Member of the Puerto Rico Senate from the Ponce district
- In office 1997–2008

Personal details
- Born: December 7, 1943 Comerío, Puerto Rico
- Died: October 22, 2016 (aged 72) Rincón, Puerto Rico
- Party: Popular Democratic Party
- Education: Interamerican University of Puerto Rico - San Germán Campus (BBA)
- Profession: Politician, Senator

= Modesto Agosto Alicea =

Puerto Rican politician

Modesto Agosto Alicea (December 7, 1943 – October 22, 2016) was a Puerto Rican politician and senator. He was a member of the Senate of Puerto Rico from 1997 to 2005 representing the Popular Democratic Party (PPD).

==Early years and studies==

Modesto Agosto Alicea was born on December 7, 1943, in Comerío, Puerto Rico. He studied at the Horace Mann Tower Elementary School in Comerío, and then finished his high school at the Gabriela Mistral High School in Río Piedras. Agosto then received an associate degree in Business Administration and Accounting from the Interamerican University of Puerto Rico in San Germán.

==Professional career==

Agosto worked as Senior Project Engineer for Telecom Engineering Consultants and Bemac Technical Services during the 1970s and 1980s.
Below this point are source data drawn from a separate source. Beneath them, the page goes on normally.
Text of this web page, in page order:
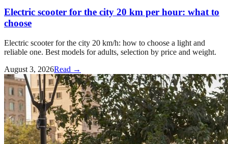
Electric scooter for the city 20 km per hour: what to
choose
Electric scooter for the city 20 km/h: how to choose a light and
reliable one. Best models for adults, selection by price and weight.
August 3, 2026Read →
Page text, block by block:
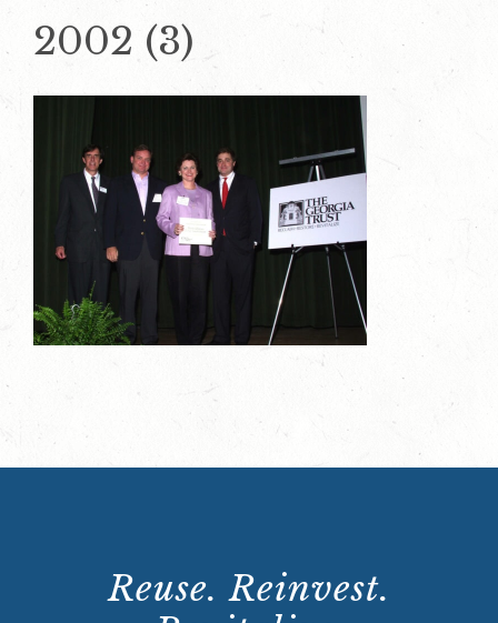
2002 (3)
Reuse. Reinvest.
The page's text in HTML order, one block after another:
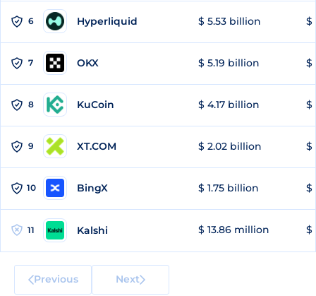
6 Hyperliquid $ 5.53 billion $
7 OKX $ 5.19 billion $
8 KuCoin $ 4.17 billion $
9 XT.COM $ 2.02 billion $
10 BingX $ 1.75 billion $
11 Kalshi $ 13.86 million $
Previous Next
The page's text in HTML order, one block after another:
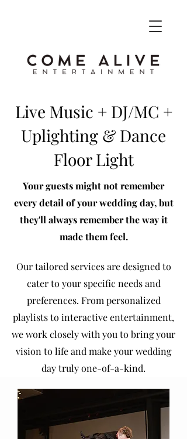
Live Music + DJ/MC +
Uplighting & Dance
Floor Light
Your guests might not remember
every detail of your wedding day, but
they'll always remember the way it
made them feel​.
Our tailored services are designed to
cater to your specific needs and
preferences. From personalized
playlists to interactive entertainment,
we work closely with you to bring your
vision to life and make your wedding
day truly one-of-a-kind.
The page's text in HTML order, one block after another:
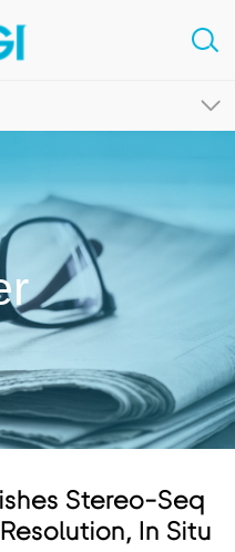
Stereo-Seq
In Situ
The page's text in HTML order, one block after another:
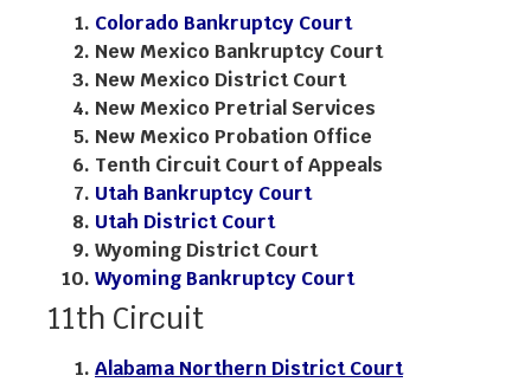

From the mid-1980s to 1997, he worked as an Engineering Supervisor at the Puerto Rico Telephone Company.

==Political career==

Agosto was elected to the Senate of Puerto Rico for the first time in 1996 general elections, representing the District of Ponce, along with Bruno Ramos. They were both reelected in 2000. During that term, Agosto presided the Commission of Treasury at the Senate.

Agosto and Ramos were reelected again in the 2004 general elections. During that term, Agosto presided the Commissions of Treasury, Health and Women Affairs, Agriculture, Natural Resources and Environmental Quality, among others.

Agosto and Ramos lost their place in the PPD ballot after losing at the 2008 PPD primaries.

Agosto died on October 22, 2016, of Esophageal cancer, at the age of 72 in Rincón, Puerto Rico.